I am reading through in Spivak on how to obtain the polar coordinate form of the ellipse. I'm given the following diagram:

All I'm trying to do is establish that the distance between $(x,y)$ and $(-2\epsilon a, 0)$ is as is stated, i.e: $2a - r$

I didn't think this would be much of an issue. I actually attempted to apply the usual trigonometric ideas on right triangles getting the expression:

$$(x - (-2 \epsilon a))^{2} + y^{2}$$

expand things out and take a square root and voila I would be done.....But that is not actually happening. To get rid of $\epsilon$ I could just assume it to be $1$, but the algebra when I work it out leaves me stuck with the following:

$$4a^{2} + 4xa + x^{2} + y^{2}$$

I can see where the $r$ term will appear, but it won't be a negative. As well I don't see how it will simplify to $2a$.

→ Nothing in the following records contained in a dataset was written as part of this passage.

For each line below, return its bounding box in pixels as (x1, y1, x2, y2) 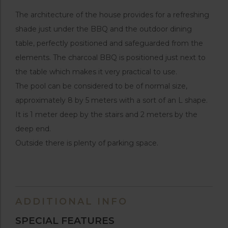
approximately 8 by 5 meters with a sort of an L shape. (15, 95, 208, 105)
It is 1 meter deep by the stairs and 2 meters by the (15, 109, 197, 119)
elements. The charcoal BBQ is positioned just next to (15, 52, 206, 62)
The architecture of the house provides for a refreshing (15, 10, 209, 19)
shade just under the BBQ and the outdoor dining (15, 24, 192, 34)
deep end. (15, 124, 51, 133)
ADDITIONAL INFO (15, 195, 128, 207)
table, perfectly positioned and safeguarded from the (15, 38, 203, 48)
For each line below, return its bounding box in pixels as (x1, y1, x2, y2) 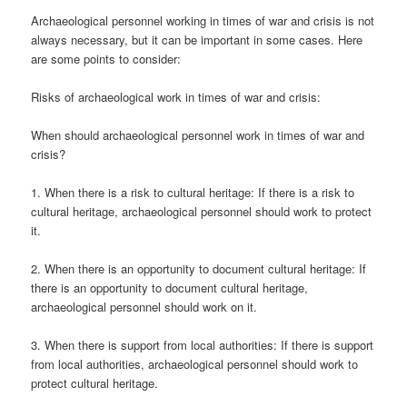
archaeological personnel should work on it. (31, 298, 258, 316)
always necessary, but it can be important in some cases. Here (31, 30, 363, 48)
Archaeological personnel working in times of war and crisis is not (31, 11, 375, 29)
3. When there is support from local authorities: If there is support (31, 336, 374, 354)
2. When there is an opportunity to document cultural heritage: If (31, 260, 367, 278)
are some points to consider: (31, 49, 182, 67)
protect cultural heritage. (31, 374, 159, 392)
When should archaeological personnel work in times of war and (31, 125, 365, 144)
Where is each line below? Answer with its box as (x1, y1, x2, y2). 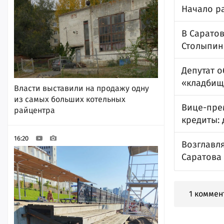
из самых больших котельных (14, 94, 125, 104)
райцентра (14, 105, 55, 115)
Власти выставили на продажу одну (14, 83, 149, 93)
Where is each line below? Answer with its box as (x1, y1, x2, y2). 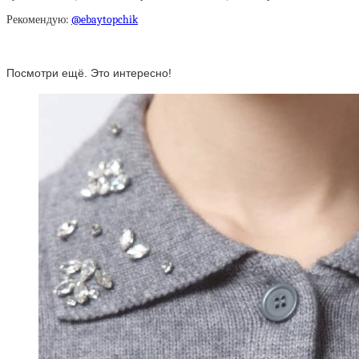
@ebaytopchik (71, 13, 138, 26)
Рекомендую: (6, 13, 71, 26)
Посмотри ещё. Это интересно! (6, 66, 171, 79)
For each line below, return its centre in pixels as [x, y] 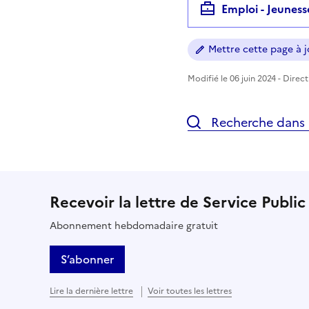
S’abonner [87, 259]
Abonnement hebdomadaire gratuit [134, 226]
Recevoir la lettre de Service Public [178, 202]
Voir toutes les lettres [190, 291]
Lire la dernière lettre [91, 291]
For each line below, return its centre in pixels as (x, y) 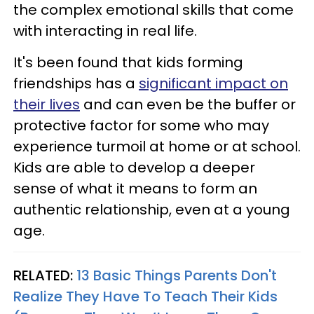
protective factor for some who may (141, 125)
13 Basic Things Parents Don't (177, 275)
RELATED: (45, 275)
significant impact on (213, 83)
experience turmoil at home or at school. (157, 146)
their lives (47, 104)
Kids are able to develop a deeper (134, 167)
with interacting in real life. (105, 30)
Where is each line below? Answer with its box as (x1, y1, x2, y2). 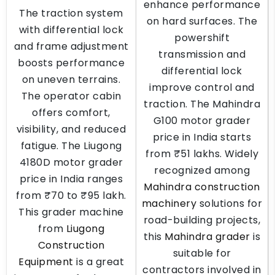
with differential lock (18, 23, 124, 37)
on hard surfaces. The (146, 14, 258, 28)
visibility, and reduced (16, 122, 126, 136)
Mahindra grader (165, 230, 250, 244)
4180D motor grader (19, 155, 123, 169)
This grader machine (18, 205, 124, 219)
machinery (141, 196, 197, 211)
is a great (73, 255, 124, 269)
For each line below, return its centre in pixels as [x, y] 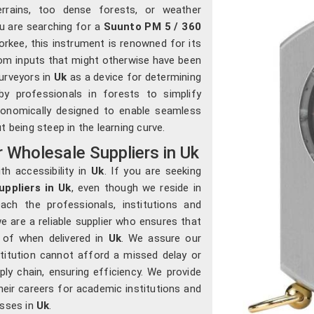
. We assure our [161, 238]
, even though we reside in [136, 187]
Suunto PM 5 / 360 [152, 26]
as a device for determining [134, 77]
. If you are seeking [153, 171]
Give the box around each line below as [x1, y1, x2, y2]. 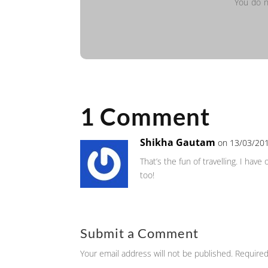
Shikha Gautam [140, 136, 216, 150]
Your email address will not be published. [80, 248, 233, 260]
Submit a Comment [80, 225, 199, 242]
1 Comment [80, 102, 211, 132]
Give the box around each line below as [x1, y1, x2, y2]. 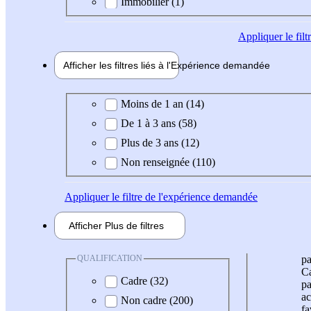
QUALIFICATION [77, 253, 142, 264]
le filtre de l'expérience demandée [109, 191, 258, 203]
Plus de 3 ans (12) [121, 137, 199, 149]
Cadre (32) [121, 274, 168, 287]
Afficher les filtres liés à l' [63, 59, 171, 71]
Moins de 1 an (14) [121, 98, 204, 110]
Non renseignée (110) [121, 156, 215, 169]
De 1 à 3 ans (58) [121, 117, 196, 130]
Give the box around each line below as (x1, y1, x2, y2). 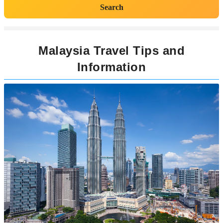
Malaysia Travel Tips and (38, 44, 185, 57)
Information (77, 60, 146, 74)
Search (100, 3, 123, 11)
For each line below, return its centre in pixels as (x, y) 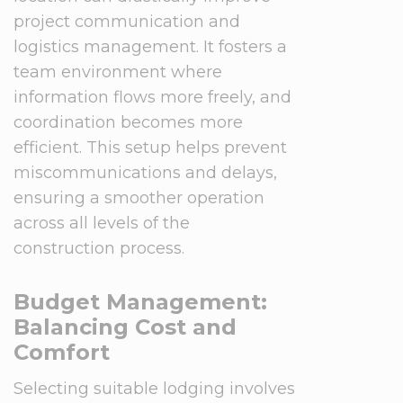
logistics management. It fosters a (150, 47)
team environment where (118, 72)
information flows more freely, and (152, 97)
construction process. (99, 248)
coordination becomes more (128, 122)
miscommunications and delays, (145, 173)
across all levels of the (102, 223)
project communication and (127, 22)
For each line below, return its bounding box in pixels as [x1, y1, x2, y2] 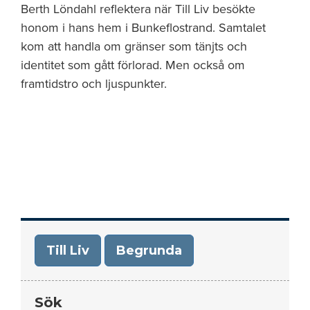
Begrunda [116, 243, 182, 258]
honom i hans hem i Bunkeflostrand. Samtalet [21, 20, 266, 35]
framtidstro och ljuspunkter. [21, 76, 167, 91]
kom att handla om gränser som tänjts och [21, 39, 247, 54]
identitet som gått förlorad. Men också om [21, 57, 245, 73]
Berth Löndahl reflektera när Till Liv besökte [21, 1, 255, 17]
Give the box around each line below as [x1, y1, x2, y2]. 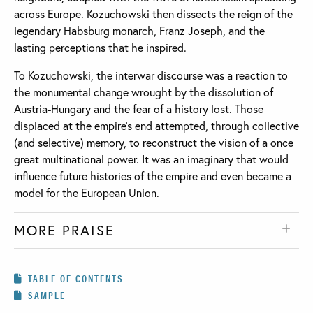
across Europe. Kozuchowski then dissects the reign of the [14, 6, 293, 21]
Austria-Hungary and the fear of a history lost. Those [14, 101, 263, 116]
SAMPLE [28, 287, 66, 302]
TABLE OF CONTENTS [28, 270, 124, 285]
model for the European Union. [14, 184, 159, 200]
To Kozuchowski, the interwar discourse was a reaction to [14, 67, 288, 82]
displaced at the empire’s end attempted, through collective [14, 117, 299, 133]
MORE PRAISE [14, 220, 115, 240]
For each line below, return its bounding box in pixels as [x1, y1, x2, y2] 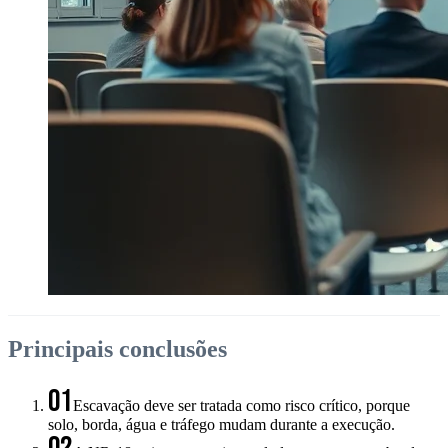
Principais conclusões [8, 335, 227, 362]
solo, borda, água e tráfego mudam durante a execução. [48, 415, 395, 433]
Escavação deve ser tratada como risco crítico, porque [72, 396, 410, 414]
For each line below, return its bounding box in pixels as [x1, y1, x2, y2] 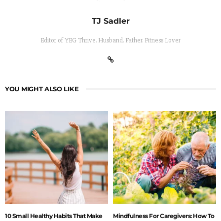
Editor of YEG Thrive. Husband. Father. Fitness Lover [40, 36, 181, 44]
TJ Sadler [91, 16, 130, 26]
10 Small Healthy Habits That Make [5, 212, 103, 220]
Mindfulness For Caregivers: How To [113, 212, 214, 220]
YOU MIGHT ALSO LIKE [5, 84, 79, 93]
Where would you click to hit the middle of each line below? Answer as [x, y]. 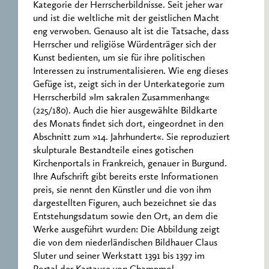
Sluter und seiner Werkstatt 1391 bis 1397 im [119, 257]
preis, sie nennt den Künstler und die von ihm [122, 191]
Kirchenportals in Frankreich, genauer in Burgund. [130, 164]
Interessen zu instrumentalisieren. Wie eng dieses [131, 72]
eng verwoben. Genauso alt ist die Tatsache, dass [131, 32]
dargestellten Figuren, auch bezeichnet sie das [125, 204]
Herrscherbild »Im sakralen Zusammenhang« [121, 98]
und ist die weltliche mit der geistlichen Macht [126, 19]
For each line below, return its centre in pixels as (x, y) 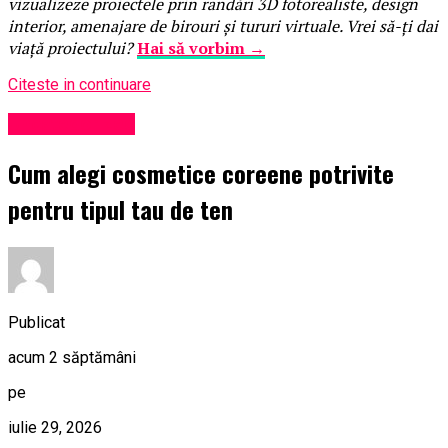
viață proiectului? (70, 47)
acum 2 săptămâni (72, 357)
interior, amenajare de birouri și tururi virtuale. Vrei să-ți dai (223, 25)
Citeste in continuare (79, 84)
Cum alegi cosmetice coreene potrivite (201, 172)
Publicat (36, 322)
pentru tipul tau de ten (120, 208)
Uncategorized (71, 123)
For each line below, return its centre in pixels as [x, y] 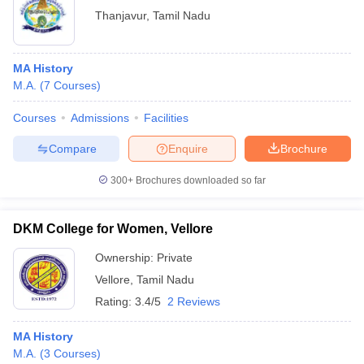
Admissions [100, 118]
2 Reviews [194, 301]
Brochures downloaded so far [199, 180]
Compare [72, 148]
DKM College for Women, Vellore [113, 229]
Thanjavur [121, 15]
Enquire [188, 148]
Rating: [115, 301]
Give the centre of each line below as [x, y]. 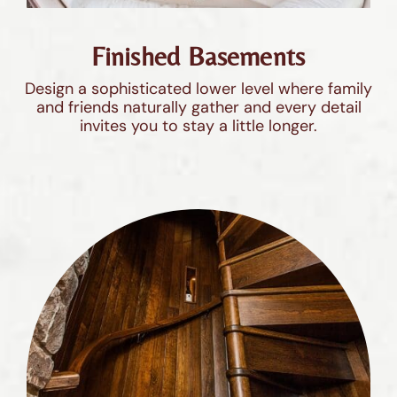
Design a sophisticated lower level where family [198, 88]
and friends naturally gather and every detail [198, 107]
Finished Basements [198, 56]
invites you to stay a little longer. [198, 125]
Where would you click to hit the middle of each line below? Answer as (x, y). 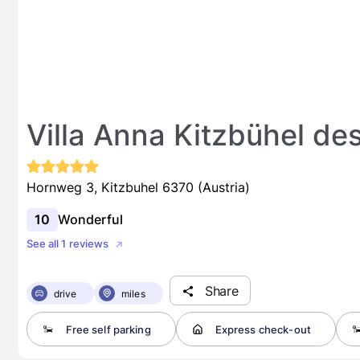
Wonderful (90, 219)
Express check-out (263, 329)
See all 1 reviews (67, 244)
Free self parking (108, 329)
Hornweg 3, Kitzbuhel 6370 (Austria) (138, 187)
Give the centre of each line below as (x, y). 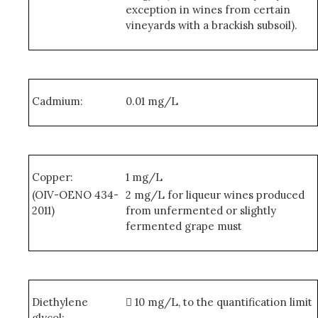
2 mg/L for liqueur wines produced (215, 195)
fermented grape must (183, 226)
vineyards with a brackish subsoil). (211, 25)
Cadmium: (58, 101)
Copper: (53, 177)
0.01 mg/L (152, 101)
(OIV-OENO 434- (76, 195)
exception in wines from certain (208, 10)
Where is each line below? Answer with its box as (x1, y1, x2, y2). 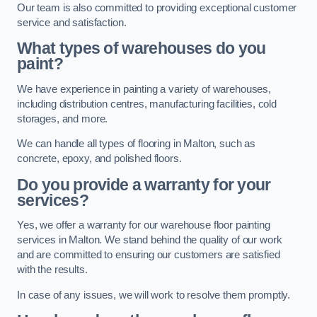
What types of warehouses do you (17, 39, 266, 58)
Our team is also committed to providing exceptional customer (17, 1, 297, 13)
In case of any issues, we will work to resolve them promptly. (17, 289, 291, 301)
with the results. (17, 264, 88, 276)
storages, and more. (17, 113, 108, 125)
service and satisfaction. (17, 16, 127, 28)
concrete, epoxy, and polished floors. (17, 153, 182, 165)
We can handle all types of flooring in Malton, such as (17, 138, 256, 150)
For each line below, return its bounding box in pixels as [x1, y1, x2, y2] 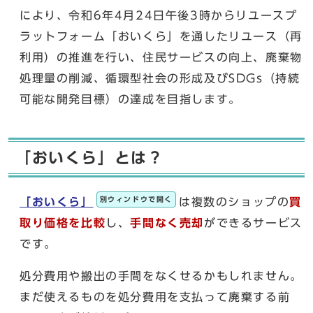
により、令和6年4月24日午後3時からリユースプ [20, 9, 298, 21]
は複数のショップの [179, 196, 290, 208]
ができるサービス [204, 217, 303, 228]
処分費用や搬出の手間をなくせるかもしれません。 [20, 270, 303, 282]
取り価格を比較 [20, 217, 106, 228]
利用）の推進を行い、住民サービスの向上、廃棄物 [20, 51, 303, 63]
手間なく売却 [130, 217, 205, 228]
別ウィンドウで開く [99, 195, 173, 203]
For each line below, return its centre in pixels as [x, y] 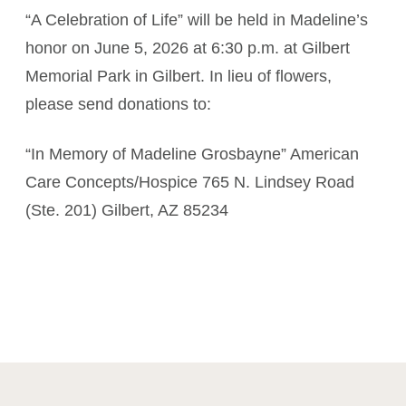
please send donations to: [118, 104]
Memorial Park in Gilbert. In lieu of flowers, [179, 76]
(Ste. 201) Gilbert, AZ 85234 [127, 210]
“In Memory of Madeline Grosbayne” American [192, 154]
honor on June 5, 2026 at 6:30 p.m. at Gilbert [188, 48]
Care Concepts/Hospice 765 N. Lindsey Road [190, 182]
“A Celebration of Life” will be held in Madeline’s [197, 20]
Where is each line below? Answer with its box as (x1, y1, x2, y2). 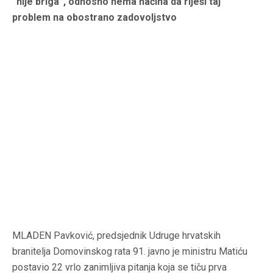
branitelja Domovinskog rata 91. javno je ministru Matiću (12, 246, 247, 258)
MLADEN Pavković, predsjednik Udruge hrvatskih (12, 230, 221, 242)
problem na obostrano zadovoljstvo (12, 12, 179, 24)
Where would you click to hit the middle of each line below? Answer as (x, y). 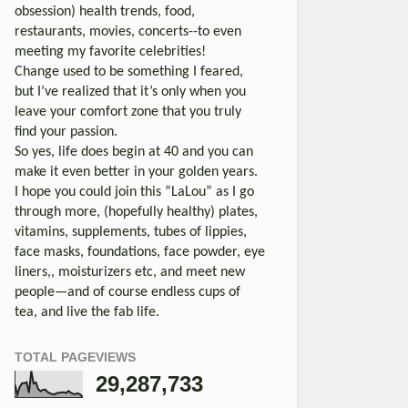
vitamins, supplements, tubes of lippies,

I did try to reverse engineer things by using the expression $(2a - r)^{2}$ to try and derive the original expression, but what I got from that derivation was:

$$(2a - r)^{2} = 4a^{2} - 4ar + r^{2}$$

where $r^{2} = x^{2} + y^{2}$

Messing around with the first and second expressions and subtracting them from one another I am left with notion that $x = -r$

But based on everything I did in the first expression I don't see how that can come about......SOme help would be appreciated.

Answer 1

In an ellipse the sum of the distances from the foci is constant.

Traditionally we say that this distance is $2a.$ And $2a$ is also the length of the major axis.

The distance from focus to $(x,y) = (2a-r)$ is a direct consequence of the definition.

$\epsilon$ is not going to cancel out in the algebra. $\epsilon$ defines the shape of the ellipse, and $a$ defines the size. As $\epsilon$ approaches $1$ the ellipse becomes so stretched out that it cannot actually close and is, in fact, a parabola.

As $\epsilon$ approaches $0$ the foci move right next to each other and the figure becomes a circle.

Where do you go from here?

$(x+2\epsilon a)^2 + y^2= (2a - r)^2\\ x^2 + y^2 + 4x\epsilon a = 4a^2 - 4ar + r^2\\ x^2 + y^2 = r^2\\ x\epsilon = a - r\\ x = r\cos \theta\\ r(\epsilon\cos\theta + 1) = a\\ r = \frac {a}{\epsilon\cos\theta + 1}$

Answer 2

In Spivak's derivation two things are Given:

1) sum of two distances $= 2a,$ a given property

2) distance to focus $d_{f-P}$

Required to come to Newton's polar form.

That is straight forward algebraic simplification.

LHS

$$ (2a-r)^2 = 4 a^2 +r^2 -4 a r = 4 a^2 --4 a r +x^2 +y^2 $$ RHS $$ x^2 + 4 \epsilon^2 a^2 - 4 \epsilon a x +y^2 $$

Cancel $(x^2+y^2)$ on either side

$$ a(1-\epsilon ^2)-r = -\epsilon x\quad p-r= - \epsilon x$$

or since $ x=r \cos \theta$ and first term is semi latus-rectum $p$, it results in polar form:

$$ \dfrac{p}{r}= 1- \epsilon \cos \theta $$